Will streaming platforms remove my AI music?
Possibly. Deezer tags AI tracks and keeps them out of its playlists and recommendations, and now runs a public AI detector across 20 platforms. Spotify does not down-rank AI-assisted music but bans voice clones and impersonation and removes spam at scale. Apple Music uses self-reported transparency tags. Disclose AI use and avoid mass-uploading, which triggers fraud detection.
Who owns the copyright to AI-generated songs?
On most paid plans you own the output (Suno paid, Soundraw, Beatoven, Mureka, ElevenLabs paid); free tiers often retain rights for the platform (Suno free, AIVA free). Separately, the US Copyright Office has signalled that purely AI-generated work may need “sufficient human authorship” to be registrable — an area still being settled.
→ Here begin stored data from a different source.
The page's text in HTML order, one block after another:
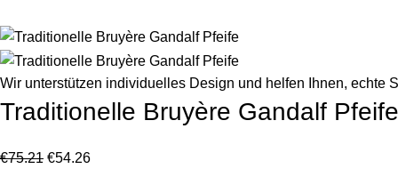
Wir unterstützen individuelles Design und helfen Ihnen, echte
Traditionelle Bruyère Gandalf Pfeife
€75.21 €54.26
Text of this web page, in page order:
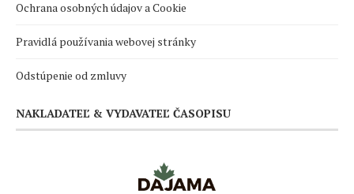
Ochrana osobných údajov a Cookie
Pravidlá používania webovej stránky
Odstúpenie od zmluvy
NAKLADATEĽ & VYDAVATEĽ ČASOPISU
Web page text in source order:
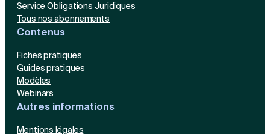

Conclusion: how to choose in June 2026
The quality question is largely settled — AI music sounds good enough for most uses. The decision now turns on rights and risk.
- Best overall: Suno v5.5 — top quality and the most complete toolkit, with litigation overhang.
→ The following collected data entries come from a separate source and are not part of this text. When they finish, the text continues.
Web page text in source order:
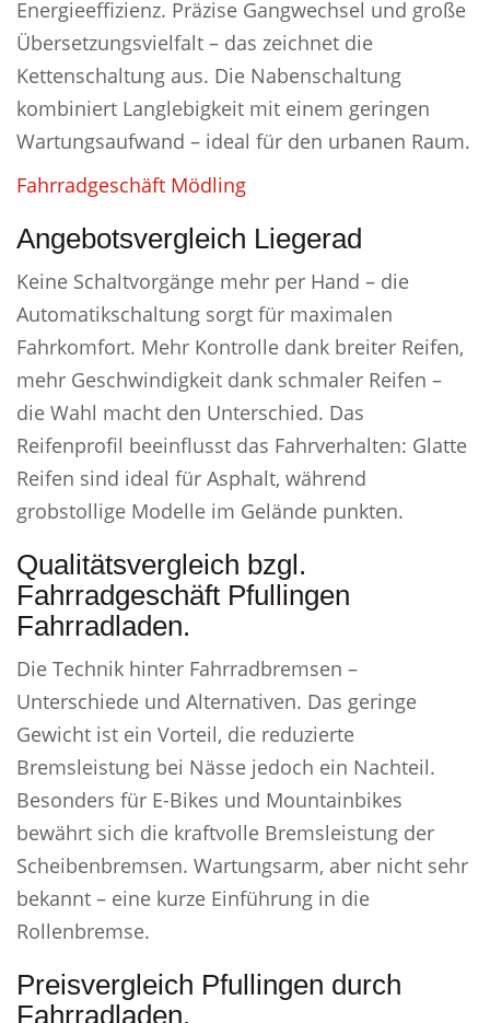
Energieeffizienz. Präzise Gangwechsel und große
Übersetzungsvielfalt – das zeichnet die
Kettenschaltung aus. Die Nabenschaltung
kombiniert Langlebigkeit mit einem geringen
Wartungsaufwand – ideal für den urbanen Raum.
Fahrradgeschäft Mödling
Angebotsvergleich Liegerad
Keine Schaltvorgänge mehr per Hand – die
Automatikschaltung sorgt für maximalen
Fahrkomfort. Mehr Kontrolle dank breiter Reifen,
mehr Geschwindigkeit dank schmaler Reifen –
die Wahl macht den Unterschied. Das
Reifenprofil beeinflusst das Fahrverhalten: Glatte
Reifen sind ideal für Asphalt, während
grobstollige Modelle im Gelände punkten.
Qualitätsvergleich bzgl.
Fahrradgeschäft Pfullingen
Fahrradladen.
Die Technik hinter Fahrradbremsen –
Unterschiede und Alternativen. Das geringe
Gewicht ist ein Vorteil, die reduzierte
Bremsleistung bei Nässe jedoch ein Nachteil.
Besonders für E-Bikes und Mountainbikes
bewährt sich die kraftvolle Bremsleistung der
Scheibenbremsen. Wartungsarm, aber nicht sehr
bekannt – eine kurze Einführung in die
Rollenbremse.
Preisvergleich Pfullingen durch
Fahrradladen.
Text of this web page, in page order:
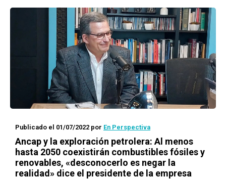
Publicado el 01/07/2022 por En Perspectiva
Ancap y la exploración petrolera: Al menos
hasta 2050 coexistirán combustibles fósiles y
renovables, «desconocerlo es negar la
realidad» dice el presidente de la empresa

- Best for commercial safety: ElevenLabs Music or Stable Audio 3.0 — licensed training data.
- Best for YouTube: Soundraw — perpetual licensing, clean Content ID.
- Best free: Google Lyria (in the Gemini app and MusicFX); ACE-Step to self-host.
- Best orchestral: AIVA.
- Best open-source: ACE-Step or Tencent SongGeneration 2.
Pick on use case and risk tolerance: a licensed tool if the music is going into a product, a client deliverable or a monetised channel; Suno or an open model if you are experimenting or making personal work. And whatever you choose, keep your stems and own your output — the Udio download freeze showed how fast a tool’s terms can change. For related tools, see our best AI voice generator and best AI for video guides, and the best AI apps overview.
This guide is updated as new models launch and the litigation evolves. Some figures — private-company revenue and valuations, and vendor-reported quality benchmarks — cannot be independently verified and are attributed as such. Pricing, availability and legal status current as of 21 June 2026 and subject to change.